**EXERCISE OBJECTIVE:** Images excluded, reproduce each line of the records exactly as it stands.

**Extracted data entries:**
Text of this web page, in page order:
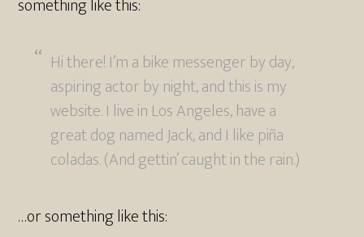
something like this:
Hi there! I’m a bike messenger by day,
aspiring actor by night, and this is my
website. I live in Los Angeles, have a
great dog named Jack, and I like piña
coladas. (And gettin’ caught in the rain.)
…or something like this:
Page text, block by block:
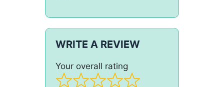
WRITE A REVIEW
Your overall rating
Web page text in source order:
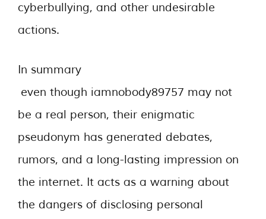
cyberbullying, and other undesirable
actions.
In summary
even though iamnobody89757 may not
be a real person, their enigmatic
pseudonym has generated debates,
rumors, and a long-lasting impression on
the internet. It acts as a warning about
the dangers of disclosing personal
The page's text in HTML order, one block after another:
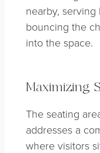
nearby,
bouncing the
into the space.
Maximizing
The seating
addresses a
where visitors
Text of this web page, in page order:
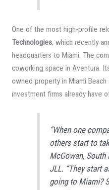
One of the most high-profile
Technologies, which recently
headquarters to Miami. The
coworking space in Aventura.
owned property in Miami
investment firms already have
“When one
others start to
McGowan,
JLL. “They start
going to Miami?
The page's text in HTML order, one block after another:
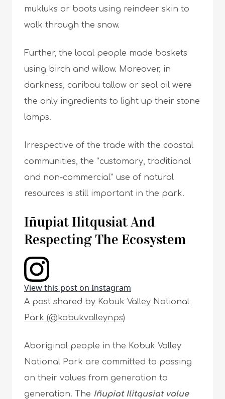
mukluks or boots using reindeer skin to
walk through the snow.
Further, the local people made baskets
using birch and willow. Moreover, in
darkness, caribou tallow or seal oil were
the only ingredients to light up their stone
lamps.
Irrespective of the trade with the coastal
communities, the “customary, traditional
and non-commercial” use of natural
resources is still important in the park.
Iñupiat Ilitqusiat And
Respecting The Ecosystem
View this post on Instagram
A post shared by Kobuk Valley National
Park (@kobukvalleynps)
Aboriginal people in the Kobuk Valley
National Park are committed to passing
on their values from generation to
generation. The Iñupiat Ilitqusiat value
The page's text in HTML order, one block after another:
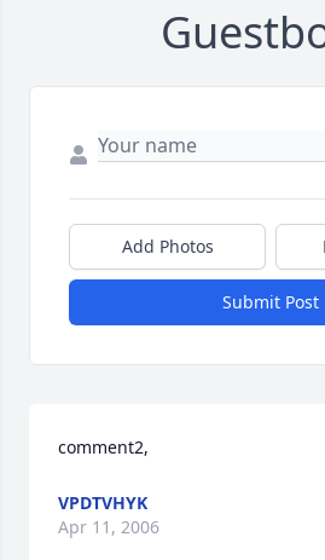
Add Photos
Submit Post
comment2,
VPDTVHYK
Apr 11, 2006
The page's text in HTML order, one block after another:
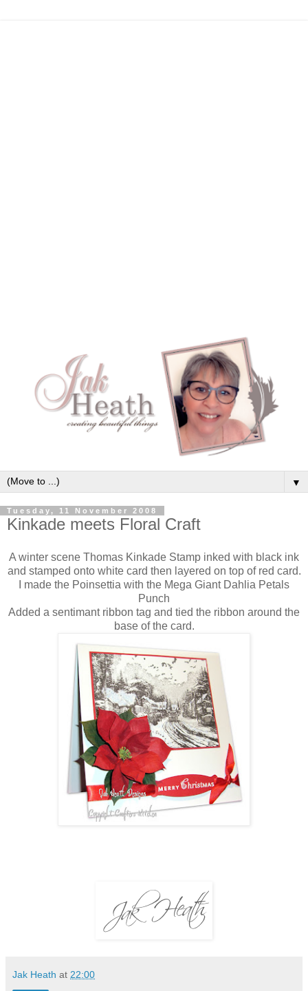
▼
Tuesday, 11 November 2008
Kinkade meets Floral Craft
A winter scene Thomas Kinkade Stamp inked with black ink
and stamped onto white card then layered on top of red card.
I made the Poinsettia with the Mega Giant Dahlia Petals
Punch
Added a sentimant ribbon tag and tied the ribbon around the
base of the card.
Jak Heath at 22:00
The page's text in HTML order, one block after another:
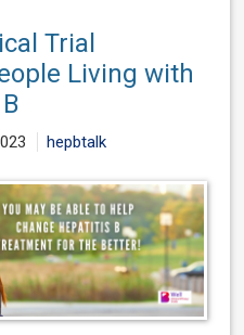
Trial
Living with
hepbtalk
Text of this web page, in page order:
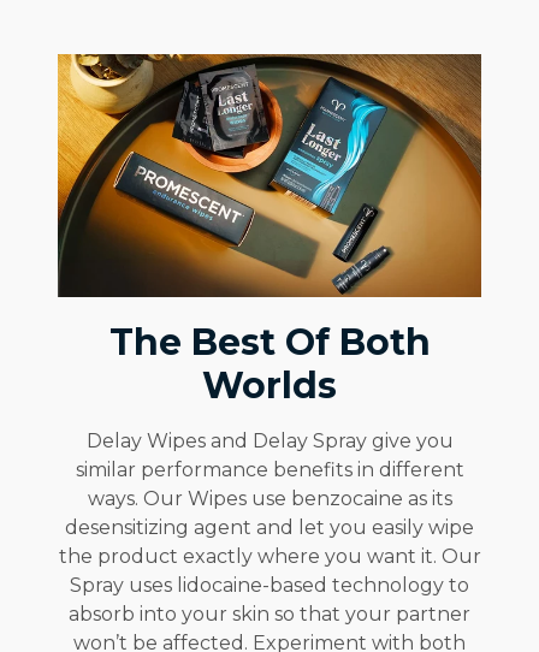
The Best Of Both
Worlds
Delay Wipes and Delay Spray give you
similar performance benefits in different
ways. Our Wipes use benzocaine as its
desensitizing agent and let you easily wipe
the product exactly where you want it. Our
Spray uses lidocaine-based technology to
absorb into your skin so that your partner
won’t be affected. Experiment with both
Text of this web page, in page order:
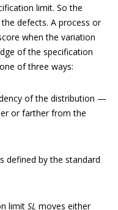
limit. So the
defects. A process or
when the variation
of the specification
of three ways:
of the distribution —
or farther from the
defined by the standard
limit SL moves either
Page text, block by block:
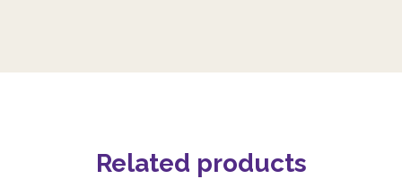
Related products
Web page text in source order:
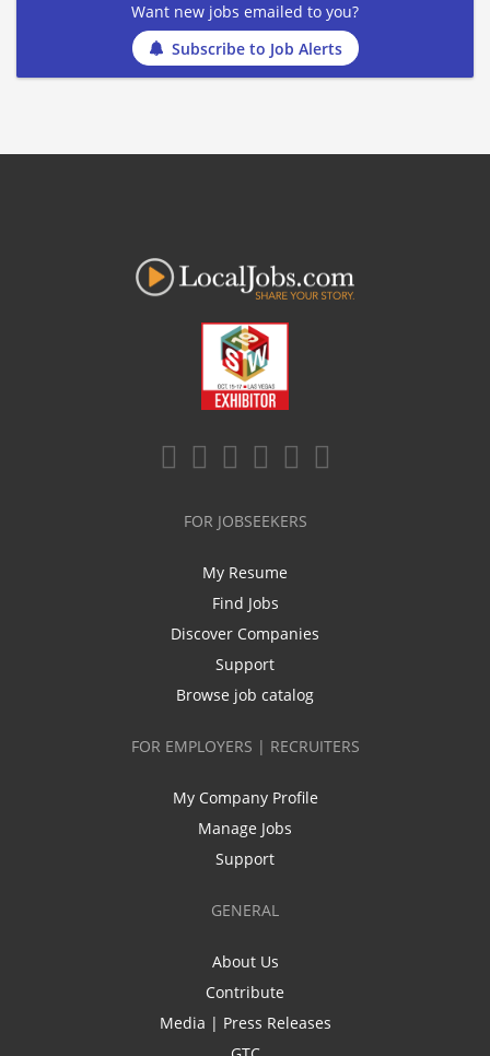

**RESULT:**
Text of this web page, in page order:
something like this:
Hi there! I’m a bike messenger by day,
aspiring actor by night, and this is my
website. I live in Los Angeles, have a
great dog named Jack, and I like piña
coladas. (And gettin’ caught in the rain.)
…or something like this:
Page text, block by block:
WRITE A REVIEW
Your overall rating
Web page text in source order:
cyberbullying, and other undesirable
actions.
In summary
even though iamnobody89757 may not
be a real person, their enigmatic
pseudonym has generated debates,
rumors, and a long-lasting impression on
the internet. It acts as a warning about
the dangers of disclosing personal
The page's text in HTML order, one block after another:
nearby,
bouncing the
into the space.
Maximizing
The seating
addresses a
where visitors
Text of this web page, in page order:
One of the most high-profile
Technologies, which recently
headquarters to Miami. The
coworking space in Aventura.
owned property in Miami
investment firms already have
“When one
others start to
McGowan,
JLL. “They start
going to Miami?
The page's text in HTML order, one block after another:
mukluks or boots using reindeer skin to
walk through the snow.
Further, the local people made baskets
using birch and willow. Moreover, in
darkness, caribou tallow or seal oil were
the only ingredients to light up their stone
lamps.
Irrespective of the trade with the coastal
communities, the “customary, traditional
and non-commercial” use of natural
resources is still important in the park.
Iñupiat Ilitqusiat And
Respecting The Ecosystem
View this post on Instagram
A post shared by Kobuk Valley National
Park (@kobukvalleynps)
Aboriginal people in the Kobuk Valley
National Park are committed to passing
on their values from generation to
generation. The Iñupiat Ilitqusiat value
The page's text in HTML order, one block after another:
Add Photos
Submit Post
comment2,
VPDTVHYK
Apr 11, 2006
The page's text in HTML order, one block after another:
▼
Tuesday, 11 November 2008
Kinkade meets Floral Craft
A winter scene Thomas Kinkade Stamp inked with black ink
and stamped onto white card then layered on top of red card.
I made the Poinsettia with the Mega Giant Dahlia Petals
Punch
Added a sentimant ribbon tag and tied the ribbon around the
base of the card.
Jak Heath at 22:00
The page's text in HTML order, one block after another:
Trial
Living with
hepbtalk
Text of this web page, in page order:
The Best Of Both
Worlds
Delay Wipes and Delay Spray give you
similar performance benefits in different
ways. Our Wipes use benzocaine as its
desensitizing agent and let you easily wipe
the product exactly where you want it. Our
Spray uses lidocaine-based technology to
absorb into your skin so that your partner
won’t be affected. Experiment with both
Text of this web page, in page order:
limit. So the
defects. A process or
when the variation
of the specification
of three ways:
of the distribution —
or farther from the
defined by the standard
limit SL moves either
Page text, block by block:
Related products
Web page text in source order:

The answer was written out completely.